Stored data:
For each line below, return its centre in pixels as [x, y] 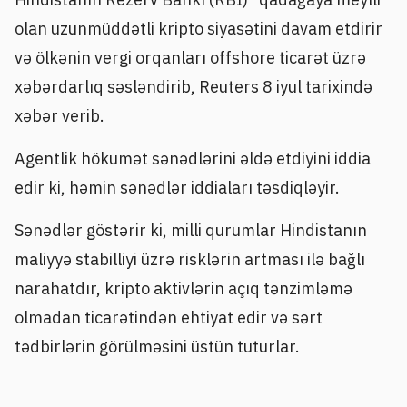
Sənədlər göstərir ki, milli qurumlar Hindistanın [191, 231]
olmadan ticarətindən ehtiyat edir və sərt [169, 318]
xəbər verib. [60, 115]
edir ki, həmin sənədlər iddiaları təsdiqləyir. [177, 187]
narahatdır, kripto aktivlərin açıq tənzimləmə [184, 289]
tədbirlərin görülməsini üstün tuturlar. [157, 347]
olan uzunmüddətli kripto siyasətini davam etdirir [199, 28]
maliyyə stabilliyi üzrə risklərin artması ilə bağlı [190, 260]

### [EXERCISE AIM]
Tally the lines above that contain the word "edir", and reply with only the number.

### [FINISHED TASK]
2